--- DATASET RECORDS Enclosed Below ---
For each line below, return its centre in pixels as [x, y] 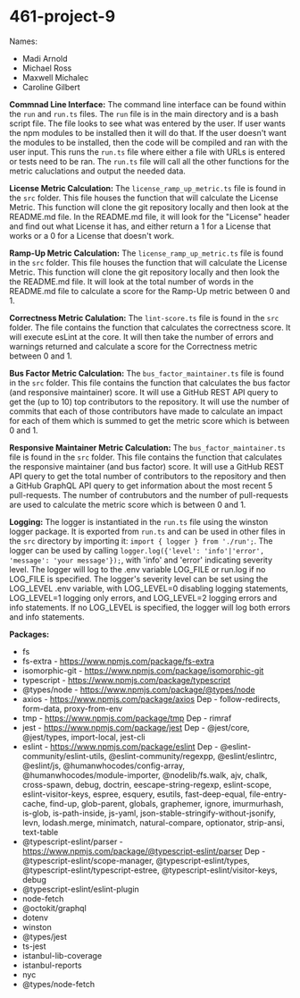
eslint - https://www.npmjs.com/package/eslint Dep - [120, 746]
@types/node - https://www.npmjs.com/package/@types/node [139, 689]
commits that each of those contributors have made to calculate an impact [146, 411]
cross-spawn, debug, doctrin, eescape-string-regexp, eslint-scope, [147, 784]
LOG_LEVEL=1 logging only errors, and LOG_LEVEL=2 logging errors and [143, 597]
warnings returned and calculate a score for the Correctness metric [133, 346]
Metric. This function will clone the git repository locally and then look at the [149, 207]
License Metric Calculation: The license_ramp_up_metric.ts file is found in [148, 188]
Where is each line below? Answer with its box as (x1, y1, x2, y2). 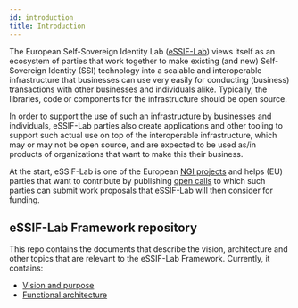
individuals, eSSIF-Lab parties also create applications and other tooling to (9, 120, 284, 130)
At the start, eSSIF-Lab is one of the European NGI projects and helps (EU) (9, 166, 284, 177)
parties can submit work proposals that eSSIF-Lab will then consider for (9, 185, 274, 196)
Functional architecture (21, 289, 108, 300)
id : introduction (9, 12, 74, 22)
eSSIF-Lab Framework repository (9, 220, 198, 235)
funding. (9, 194, 40, 205)
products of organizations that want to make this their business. (9, 148, 244, 159)
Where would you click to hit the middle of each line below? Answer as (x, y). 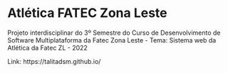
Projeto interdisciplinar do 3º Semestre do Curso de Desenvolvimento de (114, 33)
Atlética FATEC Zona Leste (87, 13)
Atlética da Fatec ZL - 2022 (47, 47)
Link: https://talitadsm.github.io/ (54, 61)
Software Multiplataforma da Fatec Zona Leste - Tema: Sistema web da (112, 40)
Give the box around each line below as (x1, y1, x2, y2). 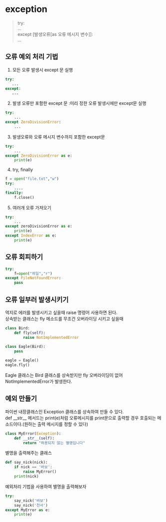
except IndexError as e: (5, 233, 57, 238)
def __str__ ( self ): (14, 436, 55, 441)
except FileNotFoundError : (5, 275, 61, 280)
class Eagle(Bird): (5, 344, 46, 349)
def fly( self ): (14, 330, 46, 335)
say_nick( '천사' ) (14, 503, 48, 508)
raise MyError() (23, 469, 57, 475)
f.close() (14, 195, 35, 200)
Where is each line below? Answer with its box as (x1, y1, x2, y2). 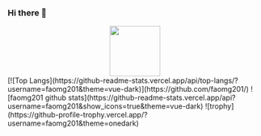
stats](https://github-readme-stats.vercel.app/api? (67, 93, 236, 103)
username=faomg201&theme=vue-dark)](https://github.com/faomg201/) (7, 84, 250, 94)
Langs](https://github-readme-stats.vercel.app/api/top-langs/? (29, 76, 239, 85)
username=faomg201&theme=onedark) (7, 118, 139, 128)
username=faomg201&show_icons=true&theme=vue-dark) (7, 101, 204, 111)
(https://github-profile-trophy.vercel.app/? (7, 110, 148, 120)
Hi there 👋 (7, 7, 48, 19)
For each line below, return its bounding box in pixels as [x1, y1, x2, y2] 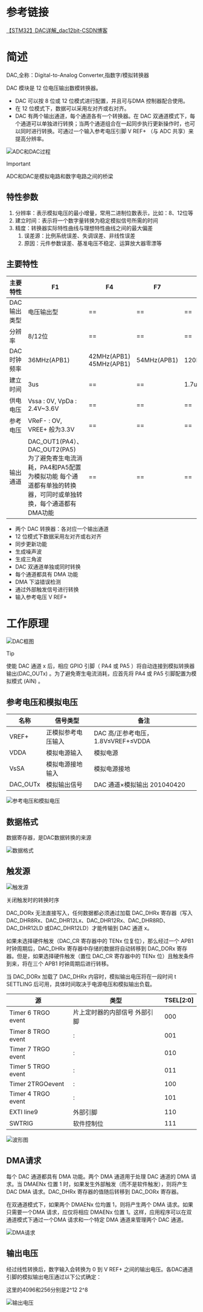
--- End of Enclosed DATASET RECORDS ---
**THE PROBLEM**
Given the entries above, transcribe exactly the lines from the one holding "id : introduction (9, 12, 74, 22)" through the one holding "Hi there 👋 (7, 7, 48, 19)"; pictures do not belong in the transcription.

**EXERCISE RESULT**
id : introduction (9, 12, 74, 22)
eSSIF-Lab Framework repository (9, 220, 198, 235)
funding. (9, 194, 40, 205)
products of organizations that want to make this their business. (9, 148, 244, 159)
Where would you click to hit the middle of each line below? Answer as (x, y). 
Projeto interdisciplinar do 3º Semestre do Curso de Desenvolvimento de (114, 33)
Atlética FATEC Zona Leste (87, 13)
Atlética da Fatec ZL - 2022 (47, 47)
Link: https://talitadsm.github.io/ (54, 61)
Software Multiplataforma da Fatec Zona Leste - Tema: Sistema web da (112, 40)
Give the box around each line below as (x1, y1, x2, y2). 
except IndexError as e: (5, 233, 57, 238)
def __str__ ( self ): (14, 436, 55, 441)
except FileNotFoundError : (5, 275, 61, 280)
class Eagle(Bird): (5, 344, 46, 349)
def fly( self ): (14, 330, 46, 335)
say_nick( '천사' ) (14, 503, 48, 508)
raise MyError() (23, 469, 57, 475)
f.close() (14, 195, 35, 200)
Where is each line below? Answer with its box as (x1, y1, x2, y2). 
stats](https://github-readme-stats.vercel.app/api? (67, 93, 236, 103)
username=faomg201&theme=vue-dark)](https://github.com/faomg201/) (7, 84, 250, 94)
Langs](https://github-readme-stats.vercel.app/api/top-langs/? (29, 76, 239, 85)
username=faomg201&theme=onedark) (7, 118, 139, 128)
username=faomg201&show_icons=true&theme=vue-dark) (7, 101, 204, 111)
(https://github-profile-trophy.vercel.app/? (7, 110, 148, 120)
Hi there 👋 (7, 7, 48, 19)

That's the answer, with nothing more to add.